PrefectHQ / prefect

Prefect is a workflow orchestration framework for building resilient data pipelines in Python.
https://prefect.io
Apache License 2.0
16.26k stars 1.58k forks source link

Any parameter containing a JSON schema will be confused by Block loading #15763

Open indigoviolet opened 6 days ago

indigoviolet commented 6 days ago

Bug summary

from typing import Any

from prefect import flow
from pydantic import BaseModel

class Foo(BaseModel):
    a: int
    b: str

class Bar(BaseModel):
    c: Foo

class Baz(BaseModel):
    jsonschema: dict[str, Any]

@flow
def my_flow(b: Baz):
    pass

if __name__ == "__main__":
    b2 = Baz(jsonschema=Bar.model_json_schema())
    my_flow(b=b2)

This will fail because of https://github.com/PrefectHQ/prefect/blob/cd4994ce81a476da575348b286bb62ce50603a89/src/prefect/flows.py#L537

It seems to me that this block loading code is casting too wide a net with $ref? or not encoding blocks in a specific-enough way?
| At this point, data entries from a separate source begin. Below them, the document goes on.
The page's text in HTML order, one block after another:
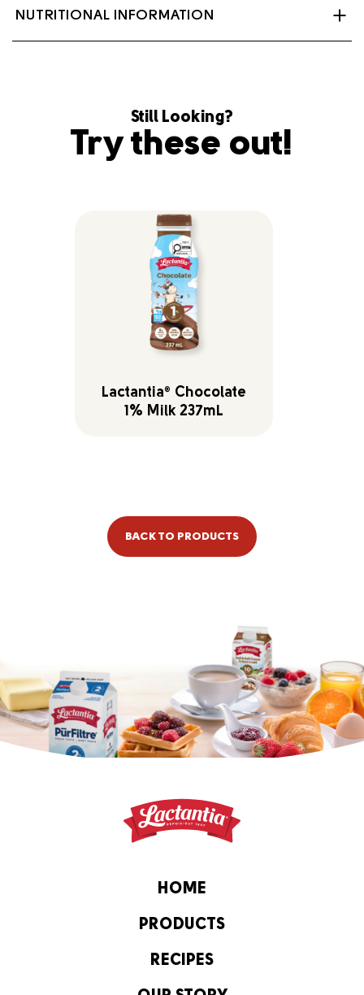
Partly skimmed milk, sugar, cocoa, salt, carrageenan,
NUTRITIONAL INFORMATION
Still Looking?
Try these out!
Lactantia®
Chocolate
1% Milk 237mL
BACK TO PRODUCTS
HOME
PRODUCTS
RECIPES
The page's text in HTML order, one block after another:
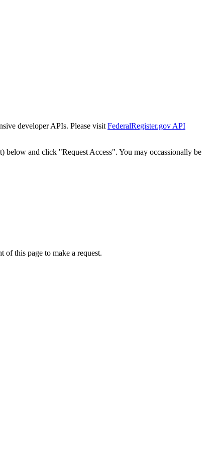
developer APIs. Please visit FederalRegister.gov API
below and click "Request Access". You may occassionally be
this page to make a request.
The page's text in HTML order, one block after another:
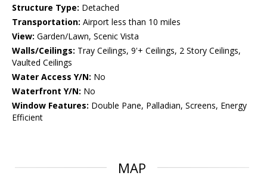
Structure Type: Detached
Transportation: Airport less than 10 miles
View: Garden/Lawn, Scenic Vista
Walls/Ceilings: Tray Ceilings, 9'+ Ceilings, 2 Story Ceilings,
Vaulted Ceilings
Water Access Y/N: No
Waterfront Y/N: No
Window Features: Double Pane, Palladian, Screens, Energy
Efficient
MAP
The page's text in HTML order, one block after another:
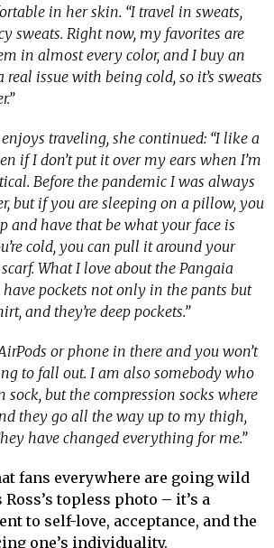
in her skin. “I travel in sweats,
sweats. Right now, my favorites are
in almost every color, and I buy an
real issue with being cold, so it’s sweats
traveling, she continued: “I like a
if I don’t put it over my ears when I’m
Before the pandemic I was always
but if you are sleeping on a pillow, you
and have that be what your face is
cold, you can pull it around your
What I love about the Pangaia
pockets not only in the pants but
and they’re deep pockets.”
or phone in there and you won’t
to fall out. I am also somebody who
sock, but the compression socks where
they go all the way up to my thigh,
have changed everything for me.”
fans everywhere are going wild
topless photo – it’s a
to self-love, acceptance, and the
one’s individuality.
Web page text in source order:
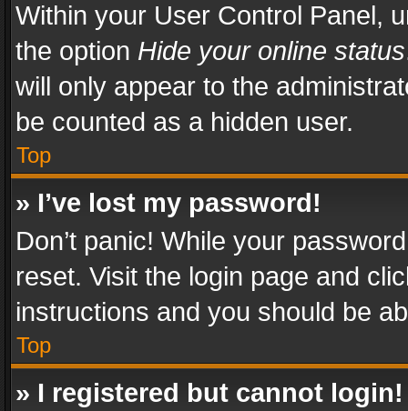
Within your User Control Panel,
the option Hide your online status
will only appear to the
be counted as a hidden user.
Top
» I’ve lost my password!
Don’t panic! While your
reset. Visit the login page and
instructions and you should be
Top
» I registered but cannot login!
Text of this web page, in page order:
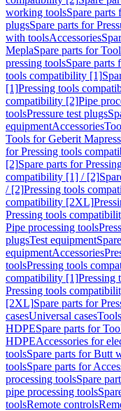
working toolsSpare
plugsSpare parts for
with toolsAccessories
MeplaSpare parts for
pressing toolsSpare parts
tools compatibility [1]
[1]Pressing tools
compatibility [2]Pipe
toolsPressure test plugs
equipmentAccessories
Tools for Geberit Mapress
for Pressing tools
[2]Spare parts for
compatibility [1] / [2]
/ [2]Pressing tools
compatibility [2XL]
Pressing tools
Pipe processing tools
plugsTest equipment
equipmentAccessories
toolsPressing tools
compatibility [1]Pressing
Pressing tools
[2XL]Spare parts for
casesUniversal cases
HDPESpare parts for
HDPEAccessories for
toolsSpare parts for Butt
toolsSpare parts for
processing toolsSpare
pipe processing tools
toolsRemote controls
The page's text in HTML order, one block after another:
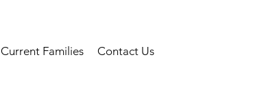
Current Families Contact Us
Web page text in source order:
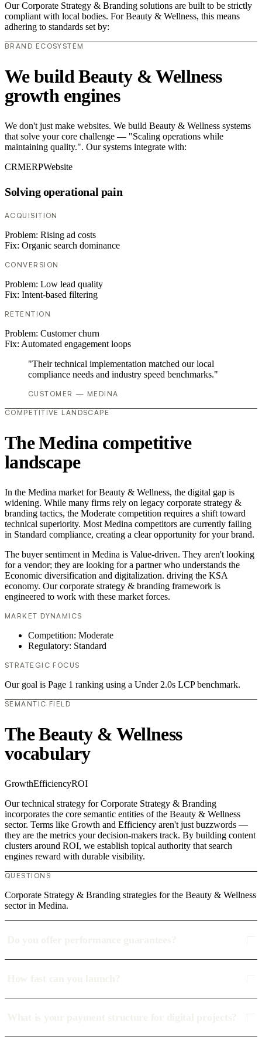
Our Corporate Strategy & Branding solutions are built to be strictly
compliant with local bodies. For Beauty & Wellness, this means
adhering to standards set by:
BRAND ECOSYSTEM
We build Beauty & Wellness
growth engines
We don't just make websites. We build Beauty & Wellness systems
that solve your core challenge — "Scaling operations while
maintaining quality.". Our systems integrate with:
CRMERPWebsite
Solving operational pain
ACQUISITION
Problem: Rising ad costs
Fix: Organic search dominance
CONVERSION
Problem: Low lead quality
Fix: Intent-based filtering
RETENTION
Problem: Customer churn
Fix: Automated engagement loops
"Their technical implementation matched our local
compliance needs and industry speed benchmarks."
CUSTOMER — MEDINA
COMPETITIVE LANDSCAPE
The Medina competitive
landscape
In the Medina market for Beauty & Wellness, the digital gap is
widening. While many firms rely on legacy corporate strategy &
branding tactics, the Moderate competition requires a shift toward
technical superiority. Most Medina competitors are currently failing
in Standard compliance, creating a clear opportunity for your brand.
The buyer sentiment in Medina is Value-driven. They aren't looking
for a vendor; they are looking for a partner who understands the
Economic diversification and digitalization. driving the KSA
economy. Our corporate strategy & branding framework is
engineered to work with these market forces.
MARKET DYNAMICS
Competition: Moderate
Regulatory: Standard
STRATEGIC FOCUS
Our goal is Page 1 ranking using a Under 2.0s LCP benchmark.
SEMANTIC FIELD
The Beauty & Wellness
vocabulary
GrowthEfficiencyROI
Our technical strategy for Corporate Strategy & Branding
incorporates the core semantic entities of the Beauty & Wellness
sector. Terms like Growth and Efficiency aren't just buzzwords —
they are the metrics your decision-makers track. By building content
clusters around ROI, we establish topical authority that search
engines reward with durable visibility.
QUESTIONS
Corporate Strategy & Branding strategies for the Beauty & Wellness
sector in Medina.
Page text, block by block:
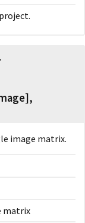
image matrix.
matrix
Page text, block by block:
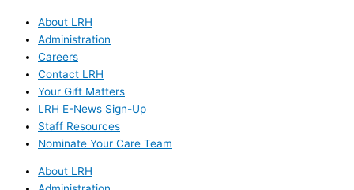
About LRH
Administration
Careers
Contact LRH
Your Gift Matters
LRH E-News Sign-Up
Staff Resources
Nominate Your Care Team
About LRH
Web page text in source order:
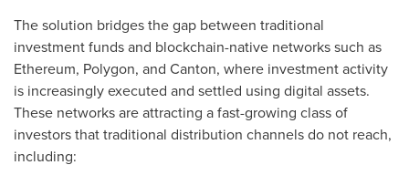
The solution bridges the gap between traditional
investment funds and blockchain-native networks such as
Ethereum, Polygon, and Canton, where investment activity
is increasingly executed and settled using digital assets.
These networks are attracting a fast-growing class of
investors that traditional distribution channels do not reach,
including:
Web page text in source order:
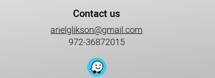
Contact us
arielglikson@gmail.com
972-36872015
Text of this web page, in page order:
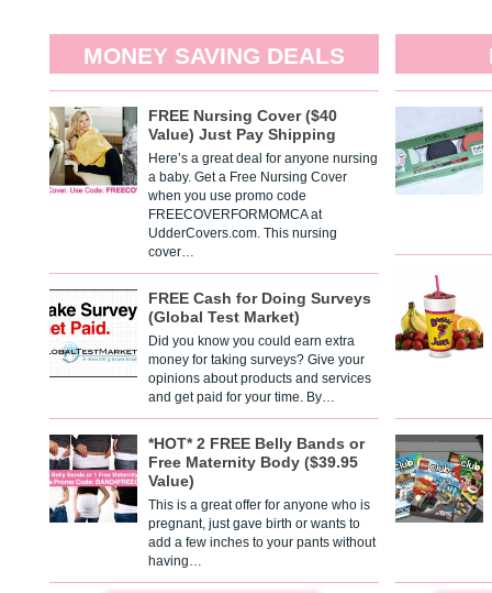
MONEY SAVING DEALS
FREE Nursing Cover ($40
Value) Just Pay Shipping
Here’s a great deal for anyone nursing
a baby. Get a Free Nursing Cover
when you use promo code
FREECOVERFORMOMCA at
UdderCovers.com. This nursing
cover…
FREE Cash for Doing Surveys
(Global Test Market)
Did you know you could earn extra
money for taking surveys? Give your
opinions about products and services
and get paid for your time. By…
*HOT* 2 FREE Belly Bands or
Free Maternity Body ($39.95
Value)
This is a great offer for anyone who is
pregnant, just gave birth or wants to
add a few inches to your pants without
having…
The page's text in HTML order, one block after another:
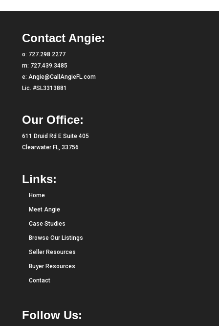
Contact Angie:
o: 727.298.2277
m: 727.439.3485
e: Angie@CallAngieFL.com
Lic. #SL3313881
Our Office:
611 Druid Rd E Suite 405
Clearwater FL, 33756
Links:
Home
Meet Angie
Case Studies
Browse Our Listings
Seller Resources
Buyer Resources
Contact
Follow Us:
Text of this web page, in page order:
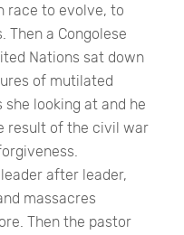
race to evolve, to
Then a Congolese
Nations sat down
of mutilated
looking at and he
result of the civil war
after leader,
massacres
Then the pastor
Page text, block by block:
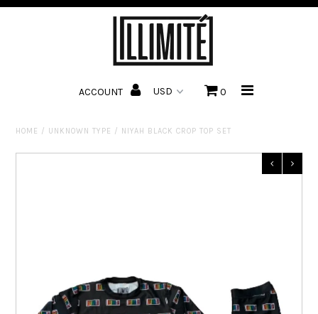
HOME
CUSTOMIZE
SHOP
ACCOUNT 0
HOME / UNKNOWN TYPE / NIYAH BLACK CROP TOP SET
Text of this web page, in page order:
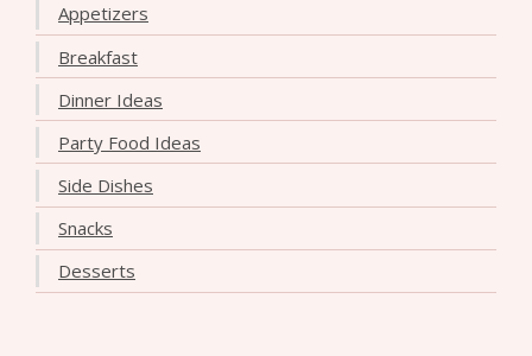
Appetizers
Breakfast
Dinner Ideas
Party Food Ideas
Side Dishes
Snacks
Desserts
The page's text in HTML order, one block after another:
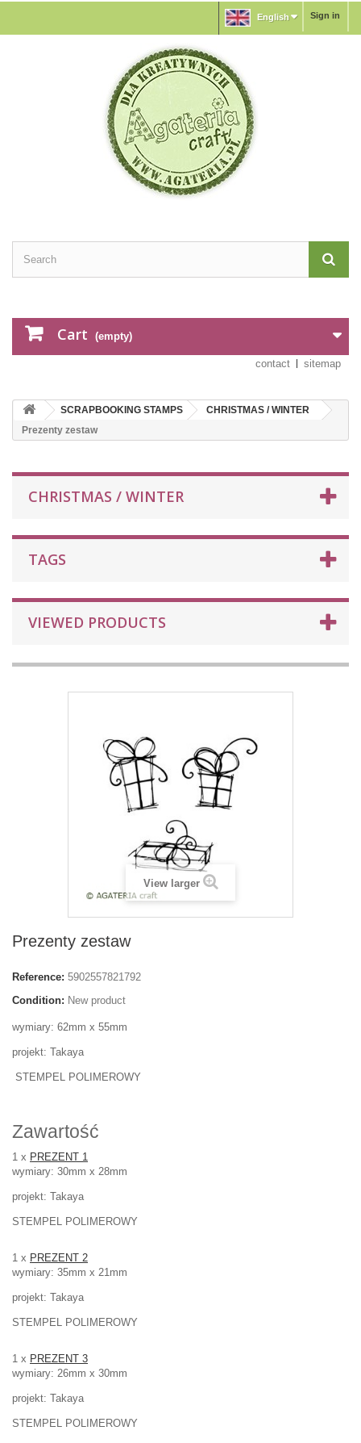
Sign in
English
Cart (empty)
contact sitemap
SCRAPBOOKING STAMPS
CHRISTMAS / WINTER
Prezenty zestaw
CHRISTMAS / WINTER
TAGS
VIEWED PRODUCTS
View larger
Prezenty zestaw
Reference: 5902557821792
Condition: New product
wymiary: 62mm x 55mm
projekt: Takaya
STEMPEL POLIMEROWY
Zawartość
1 x PREZENT 1
wymiary: 30mm x 28mm
projekt: Takaya
STEMPEL POLIMEROWY
1 x PREZENT 2
wymiary: 35mm x 21mm
projekt: Takaya
STEMPEL POLIMEROWY
1 x PREZENT 3
wymiary: 26mm x 30mm
projekt: Takaya
STEMPEL POLIMEROWY
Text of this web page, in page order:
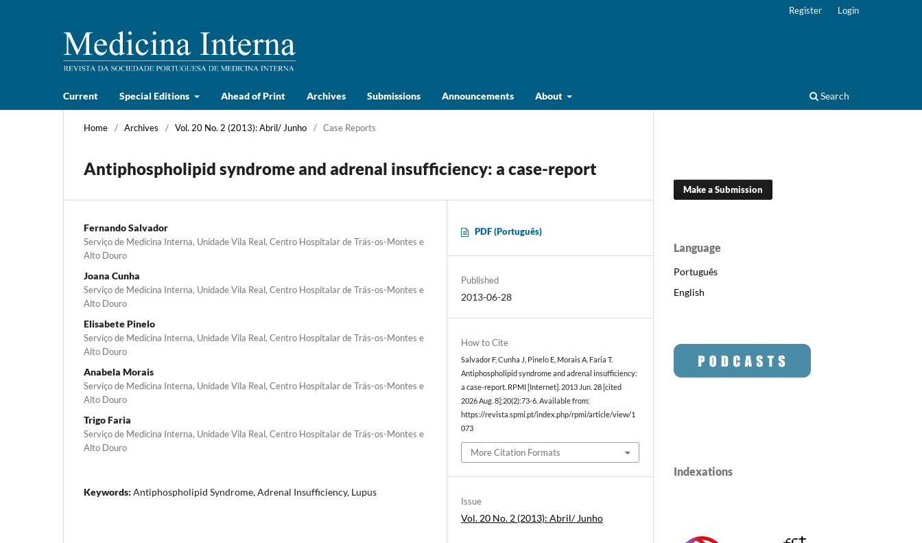
Current Special Editions Ahead of Print Archives Submissions Announcements About Search
Register Login
Home / Archives / Vol. 20 No. 2 (2013): Abril/ Junho / Case Reports
Antiphospholipid syndrome and adrenal insufficiency: a case-report
Fernando Salvador
Serviço de Medicina Interna, Unidade Vila Real, Centro Hospitalar de Trás-os-Montes e
Alto Douro
Joana Cunha
Serviço de Medicina Interna, Unidade Vila Real, Centro Hospitalar de Trás-os-Montes e
Alto Douro
Elisabete Pinelo
Serviço de Medicina Interna, Unidade Vila Real, Centro Hospitalar de Trás-os-Montes e
Alto Douro
Anabela Morais
Serviço de Medicina Interna, Unidade Vila Real, Centro Hospitalar de Trás-os-Montes e
Alto Douro
Trigo Faria
Serviço de Medicina Interna, Unidade Vila Real, Centro Hospitalar de Trás-os-Montes e
Alto Douro
Keywords: Antiphospholipid Syndrome, Adrenal Insufficiency, Lupus
PDF (Português)
Published
2013-06-28
How to Cite
Salvador F, Cunha J, Pinelo E, Morais A, Faria T.
Antiphospholipid syndrome and adrenal insufficiency:
a case-report. RPMI [Internet]. 2013 Jun. 28 [cited
2026 Aug. 8];20(2):73-6. Available from:
https://revista.spmi.pt/index.php/rpmi/article/view/1
073
More Citation Formats
Issue
Vol. 20 No. 2 (2013): Abril/ Junho
Make a Submission
Language
Português
English
Indexations
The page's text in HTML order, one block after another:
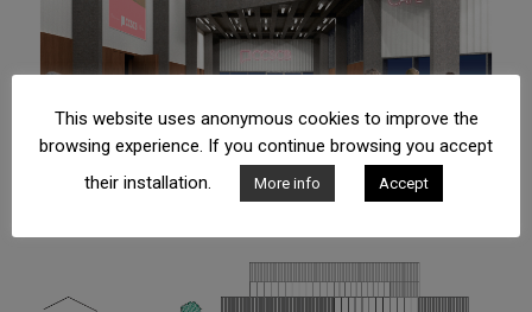
This website uses anonymous cookies to improve the
browsing experience. If you continue browsing you accept
their installation.
More info Accept
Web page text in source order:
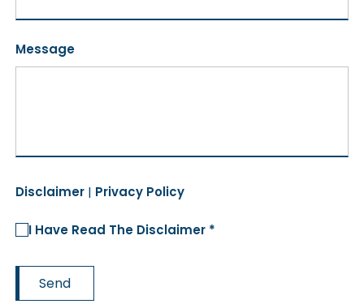
Message
Disclaimer | Privacy Policy
I Have Read The Disclaimer *
Send
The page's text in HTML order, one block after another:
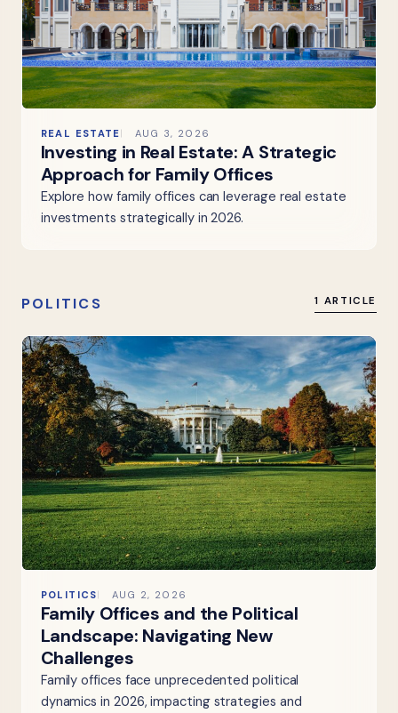
REAL ESTATE AUG 3, 2026
Investing in Real Estate: A Strategic
Approach for Family Offices
Explore how family offices can leverage real estate
investments strategically in 2026.
POLITICS 1 ARTICLE
POLITICS AUG 2, 2026
Family Offices and the Political
Landscape: Navigating New
Challenges
Family offices face unprecedented political
dynamics in 2026, impacting strategies and

Version info (prefect version output)

❯ prefect version                                      
Version:             3.0.10
API version:         0.8.4
Python version:      3.11.9
Git commit:          3aa2d893
Built:               Tue, Oct 15, 2024 1:31 PM
OS/Arch:             darwin/arm64
Profile:             ephemeral
Server type:         ephemeral
Pydantic version:    2.9.1
Server:
  Database:          sqlite
  SQLite version:    3.46.0
Integrations:
  prefect-gcp:       0.6.1

Additional context

No response

desertaxle commented 4 days ago

Thanks for the bug report @indigoviolet! Your analysis that just checking for $ref is too general. We should be looking for dictionaries that match this shape when loading block document references:

{
    "$ref": {
        "block_document_id": <UUID>
    }
}

Do you want to submit a PR for a bug fix since you've already found where the fix needs to go?

indigoviolet commented 4 days ago

@desertaxle That shape doesn't seem to be a complete specification based on the current logic in Block.load_from_ref:

https://github.com/PrefectHQ/prefect/blob/c78feea70200dcfad568f0711d38e64fe89d0a9e/src/prefect/blocks/core.py#L968-L976

for example, data[$ref] can be a string, UUID, or {'block_document_id': str | UUID} or {'block_document_slug': <something else>}.

Do you have a suggestion for how to handle this?